Data records START

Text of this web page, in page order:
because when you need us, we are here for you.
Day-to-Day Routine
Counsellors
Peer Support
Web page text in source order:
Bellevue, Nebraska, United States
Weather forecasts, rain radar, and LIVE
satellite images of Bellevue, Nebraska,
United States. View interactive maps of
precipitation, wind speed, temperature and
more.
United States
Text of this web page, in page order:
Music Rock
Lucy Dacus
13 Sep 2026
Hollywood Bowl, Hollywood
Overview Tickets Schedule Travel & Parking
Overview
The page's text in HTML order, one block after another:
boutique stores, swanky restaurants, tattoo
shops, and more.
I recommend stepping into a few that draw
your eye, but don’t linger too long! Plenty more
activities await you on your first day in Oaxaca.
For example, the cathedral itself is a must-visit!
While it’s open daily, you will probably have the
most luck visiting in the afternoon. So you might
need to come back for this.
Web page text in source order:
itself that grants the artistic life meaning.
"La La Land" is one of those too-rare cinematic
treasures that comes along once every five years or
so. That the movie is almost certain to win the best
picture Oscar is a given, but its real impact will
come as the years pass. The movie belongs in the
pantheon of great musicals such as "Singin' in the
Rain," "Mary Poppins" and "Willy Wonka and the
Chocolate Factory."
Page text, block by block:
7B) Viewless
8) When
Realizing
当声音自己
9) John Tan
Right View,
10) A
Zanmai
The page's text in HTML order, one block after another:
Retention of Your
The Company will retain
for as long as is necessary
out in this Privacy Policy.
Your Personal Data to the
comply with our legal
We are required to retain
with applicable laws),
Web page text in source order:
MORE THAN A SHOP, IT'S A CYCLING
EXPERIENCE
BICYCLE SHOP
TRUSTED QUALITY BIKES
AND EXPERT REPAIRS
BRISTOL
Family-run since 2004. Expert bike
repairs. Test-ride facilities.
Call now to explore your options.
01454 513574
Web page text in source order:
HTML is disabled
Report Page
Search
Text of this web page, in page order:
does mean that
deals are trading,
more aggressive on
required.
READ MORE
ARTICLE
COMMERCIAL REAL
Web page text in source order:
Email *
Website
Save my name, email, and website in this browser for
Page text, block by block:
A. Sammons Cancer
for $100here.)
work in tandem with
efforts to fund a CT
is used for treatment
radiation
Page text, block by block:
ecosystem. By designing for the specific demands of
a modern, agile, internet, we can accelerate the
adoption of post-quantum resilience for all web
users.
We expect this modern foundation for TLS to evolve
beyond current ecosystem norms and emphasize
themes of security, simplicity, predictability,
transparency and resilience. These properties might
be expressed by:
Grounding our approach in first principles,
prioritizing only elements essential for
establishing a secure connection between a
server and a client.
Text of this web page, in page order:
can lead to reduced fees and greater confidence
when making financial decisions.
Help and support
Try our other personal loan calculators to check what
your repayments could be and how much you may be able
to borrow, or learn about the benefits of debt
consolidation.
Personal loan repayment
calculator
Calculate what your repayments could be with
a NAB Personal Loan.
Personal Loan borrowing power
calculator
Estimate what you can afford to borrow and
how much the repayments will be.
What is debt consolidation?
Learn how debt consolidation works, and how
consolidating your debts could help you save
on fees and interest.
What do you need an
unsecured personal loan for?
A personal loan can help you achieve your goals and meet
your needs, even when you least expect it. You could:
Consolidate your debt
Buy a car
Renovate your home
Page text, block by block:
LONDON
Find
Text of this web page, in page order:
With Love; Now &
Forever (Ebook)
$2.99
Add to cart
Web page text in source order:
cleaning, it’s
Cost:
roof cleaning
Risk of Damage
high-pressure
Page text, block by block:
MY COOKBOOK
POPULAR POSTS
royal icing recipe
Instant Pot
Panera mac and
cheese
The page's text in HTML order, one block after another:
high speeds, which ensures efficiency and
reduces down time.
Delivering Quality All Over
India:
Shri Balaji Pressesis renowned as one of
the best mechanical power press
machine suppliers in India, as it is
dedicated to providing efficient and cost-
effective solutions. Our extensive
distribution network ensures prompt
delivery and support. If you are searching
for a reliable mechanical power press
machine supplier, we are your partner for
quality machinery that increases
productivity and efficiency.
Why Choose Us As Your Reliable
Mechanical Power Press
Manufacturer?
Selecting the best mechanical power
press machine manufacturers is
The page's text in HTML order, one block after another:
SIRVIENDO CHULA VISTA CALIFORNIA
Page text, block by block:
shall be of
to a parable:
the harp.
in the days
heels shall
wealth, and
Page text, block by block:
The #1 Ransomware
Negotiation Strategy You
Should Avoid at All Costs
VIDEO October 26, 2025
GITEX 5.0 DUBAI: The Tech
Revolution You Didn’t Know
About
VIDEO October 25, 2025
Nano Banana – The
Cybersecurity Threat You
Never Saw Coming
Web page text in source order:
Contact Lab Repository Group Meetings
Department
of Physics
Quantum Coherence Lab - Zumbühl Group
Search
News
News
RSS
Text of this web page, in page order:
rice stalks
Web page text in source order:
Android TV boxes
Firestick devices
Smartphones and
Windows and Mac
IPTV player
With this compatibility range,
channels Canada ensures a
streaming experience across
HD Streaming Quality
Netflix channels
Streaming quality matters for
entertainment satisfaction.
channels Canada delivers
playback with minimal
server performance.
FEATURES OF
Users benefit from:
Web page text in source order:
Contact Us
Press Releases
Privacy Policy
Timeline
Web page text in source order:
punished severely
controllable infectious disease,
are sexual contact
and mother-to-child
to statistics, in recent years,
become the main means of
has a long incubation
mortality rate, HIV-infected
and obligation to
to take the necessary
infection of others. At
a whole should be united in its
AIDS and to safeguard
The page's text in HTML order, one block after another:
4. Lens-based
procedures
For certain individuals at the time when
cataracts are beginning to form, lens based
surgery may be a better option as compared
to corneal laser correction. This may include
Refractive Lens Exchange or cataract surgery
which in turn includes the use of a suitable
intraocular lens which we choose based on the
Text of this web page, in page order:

Data records END

Transcribe every record verbatim.

▶ **Response to this exercise**:
Text of this web page, in page order:
because when you need us, we are here for you.
Day-to-Day Routine
Counsellors
Peer Support
Web page text in source order:
Bellevue, Nebraska, United States
Weather forecasts, rain radar, and LIVE
satellite images of Bellevue, Nebraska,
United States. View interactive maps of
precipitation, wind speed, temperature and
more.
United States
Text of this web page, in page order:
Music Rock
Lucy Dacus
13 Sep 2026
Hollywood Bowl, Hollywood
Overview Tickets Schedule Travel & Parking
Overview
The page's text in HTML order, one block after another:
boutique stores, swanky restaurants, tattoo
shops, and more.
I recommend stepping into a few that draw
your eye, but don’t linger too long! Plenty more
activities await you on your first day in Oaxaca.
For example, the cathedral itself is a must-visit!
While it’s open daily, you will probably have the
most luck visiting in the afternoon. So you might
need to come back for this.
Web page text in source order:
itself that grants the artistic life meaning.
"La La Land" is one of those too-rare cinematic
treasures that comes along once every five years or
so. That the movie is almost certain to win the best
picture Oscar is a given, but its real impact will
come as the years pass. The movie belongs in the
pantheon of great musicals such as "Singin' in the
Rain," "Mary Poppins" and "Willy Wonka and the
Chocolate Factory."
Page text, block by block:
7B) Viewless
8) When
Realizing
当声音自己
9) John Tan
Right View,
10) A
Zanmai
The page's text in HTML order, one block after another:
Retention of Your
The Company will retain
for as long as is necessary
out in this Privacy Policy.
Your Personal Data to the
comply with our legal
We are required to retain
with applicable laws),
Web page text in source order:
MORE THAN A SHOP, IT'S A CYCLING
EXPERIENCE
BICYCLE SHOP
TRUSTED QUALITY BIKES
AND EXPERT REPAIRS
BRISTOL
Family-run since 2004. Expert bike
repairs. Test-ride facilities.
Call now to explore your options.
01454 513574
Web page text in source order:
HTML is disabled
Report Page
Search
Text of this web page, in page order:
does mean that
deals are trading,
more aggressive on
required.
READ MORE
ARTICLE
COMMERCIAL REAL
Web page text in source order:
Email *
Website
Save my name, email, and website in this browser for
Page text, block by block:
A. Sammons Cancer
for $100here.)
work in tandem with
efforts to fund a CT
is used for treatment
radiation
Page text, block by block:
ecosystem. By designing for the specific demands of
a modern, agile, internet, we can accelerate the
adoption of post-quantum resilience for all web
users.
We expect this modern foundation for TLS to evolve
beyond current ecosystem norms and emphasize
themes of security, simplicity, predictability,
transparency and resilience. These properties might
be expressed by:
Grounding our approach in first principles,
prioritizing only elements essential for
establishing a secure connection between a
server and a client.
Text of this web page, in page order:
can lead to reduced fees and greater confidence
when making financial decisions.
Help and support
Try our other personal loan calculators to check what
your repayments could be and how much you may be able
to borrow, or learn about the benefits of debt
consolidation.
Personal loan repayment
calculator
Calculate what your repayments could be with
a NAB Personal Loan.
Personal Loan borrowing power
calculator
Estimate what you can afford to borrow and
how much the repayments will be.
What is debt consolidation?
Learn how debt consolidation works, and how
consolidating your debts could help you save
on fees and interest.
What do you need an
unsecured personal loan for?
A personal loan can help you achieve your goals and meet
your needs, even when you least expect it. You could:
Consolidate your debt
Buy a car
Renovate your home
Page text, block by block:
LONDON
Find
Text of this web page, in page order:
With Love; Now &
Forever (Ebook)
$2.99
Add to cart
Web page text in source order:
cleaning, it’s
Cost:
roof cleaning
Risk of Damage
high-pressure
Page text, block by block:
MY COOKBOOK
POPULAR POSTS
royal icing recipe
Instant Pot
Panera mac and
cheese
The page's text in HTML order, one block after another:
high speeds, which ensures efficiency and
reduces down time.
Delivering Quality All Over
India:
Shri Balaji Pressesis renowned as one of
the best mechanical power press
machine suppliers in India, as it is
dedicated to providing efficient and cost-
effective solutions. Our extensive
distribution network ensures prompt
delivery and support. If you are searching
for a reliable mechanical power press
machine supplier, we are your partner for
quality machinery that increases
productivity and efficiency.
Why Choose Us As Your Reliable
Mechanical Power Press
Manufacturer?
Selecting the best mechanical power
press machine manufacturers is
The page's text in HTML order, one block after another:
SIRVIENDO CHULA VISTA CALIFORNIA
Page text, block by block:
shall be of
to a parable:
the harp.
in the days
heels shall
wealth, and
Page text, block by block:
The #1 Ransomware
Negotiation Strategy You
Should Avoid at All Costs
VIDEO October 26, 2025
GITEX 5.0 DUBAI: The Tech
Revolution You Didn’t Know
About
VIDEO October 25, 2025
Nano Banana – The
Cybersecurity Threat You
Never Saw Coming
Web page text in source order:
Contact Lab Repository Group Meetings
Department
of Physics
Quantum Coherence Lab - Zumbühl Group
Search
News
News
RSS
Text of this web page, in page order:
rice stalks
Web page text in source order:
Android TV boxes
Firestick devices
Smartphones and
Windows and Mac
IPTV player
With this compatibility range,
channels Canada ensures a
streaming experience across
HD Streaming Quality
Netflix channels
Streaming quality matters for
entertainment satisfaction.
channels Canada delivers
playback with minimal
server performance.
FEATURES OF
Users benefit from:
Web page text in source order:
Contact Us
Press Releases
Privacy Policy
Timeline
Web page text in source order:
punished severely
controllable infectious disease,
are sexual contact
and mother-to-child
to statistics, in recent years,
become the main means of
has a long incubation
mortality rate, HIV-infected
and obligation to
to take the necessary
infection of others. At
a whole should be united in its
AIDS and to safeguard
The page's text in HTML order, one block after another:
4. Lens-based
procedures
For certain individuals at the time when
cataracts are beginning to form, lens based
surgery may be a better option as compared
to corneal laser correction. This may include
Refractive Lens Exchange or cataract surgery
which in turn includes the use of a suitable
intraocular lens which we choose based on the
Text of this web page, in page order:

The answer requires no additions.